How will the Johnson & Johnson vaccine loss impact Massachusetts?

BOSTON — In a statement, Johnson and Johnson says it is providing additional experts in manufacturing, technical operations, and quality to be on-site at the Baltimore plant where the manufacturing mistake happened.

J&J says it “identified a batch of drug substance that did not meet quality standards at the site it says was not yet authorized to manufacture drug substance for its vaccine.” That means someone used the wrong ingredients. This mistake is being blamed for ruining 15-million doses.

J&J has slowed plans to get FDA approval for the Baltimore plant to produce an additional 24 million single-shot vaccine doses through April.

The good news here, J&J says it caught the mistake before the vaccine was put into vials.

More good news, the mistake had no impact on the 20-million doses already supplied to the U.S. including the 100,000 doses Massachusetts is getting next week.

This is because that bad batch was made in the Netherlands. However, Massachusetts League of Community Health Centers CEO Michael Curry says this is still a big deal in the long run as we try and schedule more appointments.

“What you don’t want is any community relying on anyone vaccine for this exact purpose,” said Curry. “To have 15 million doses of a particular vaccine ruined, it’s going to mean that the providers that have the schedules for those appointments coming up will be told ‘Well, by the way, you’re not going to get the shipment you requested and you should cancel appointments.’ You never want to cancel an appointment”

J&J confirmed the manufacturing mistake hours after Gov. Charlie Baker announced Massachusetts will be receiving 100,000 doses of the single-shot vaccine next week. That’s more doses of J&J’s vaccine than the Commonwealth has received so far.

The state received about 41,000 extra J&J doses this week. They were used for the newly launched home delivery programs. The state is now in the process of figuring out where to prioritize this new shipment coming in next week, whether it’s home delivery, or mass vax sites, or some of the hospitals and health centers.

“It’s a big deal,” Baker said Wednesday. “We got some very good news from the federal government yesterday with respect to next week. The first really significant shipment of the one-dose J&J vaccine will be going out nationwide. The total amount to be distributed next week is 10 million doses. That’s five million doses, right, that’s a big deal. Five million doses through the retail pharmacy program and then another five million doses to states.”

Governor Baker says he’s especially thrilled to get more J&J vaccines because people can be fully vaccinated within two weeks, compared to five or six weeks with Pfizer and Moderna.

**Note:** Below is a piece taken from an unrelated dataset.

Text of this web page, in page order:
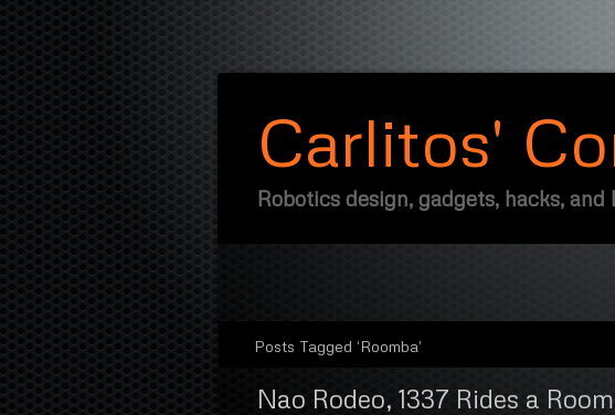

“Here in Massachusetts, that’ll be definitely north of 100,000 doses of J&J vaccine and I can’t tell you how important that is. As I said before, thank God Pfizer and Moderna were there when they were there but the difference between two doses and one dose is not just convenience, it’s also capacity. If you think about all the people who you can serve with one dose and not have to schedule a second dose and take up a second seat at some point, later on, it basically doubles the amount of capacity that is available, and in addition to that the speed with which somebody actually becomes fully vaccinated.”

Johnson & Johnson’s one-dose coronavirus vaccine was approved for emergency use by the U.S. Food and Drug Administration last month.

The news of the shipments comes as the state is approaching its date where nearly all residents will become eligible for the vaccine.

“I think for many of us this is a big sign and a big statement and we have heard many times that it’s coming, that it’s coming, and this is a big sign that things are actually starting to get here,” Baker said.

“Once you receive more J&J it allows you to free up the allocation of Moderna and Pfizer,” said Curry.

Curry says although getting extra doses is good news, it doesn’t mean we will be opening up a location for people to just walk in whenever they’re free.

“We intentionally didn’t do that here because that doesn’t contribute to equity,” said Curry. “We’re opening it up by the middle of April if you want a vaccine you should be able to schedule an appointment and I think that means we have very little time to figure out this equity dilemma before we could see this become even worse.”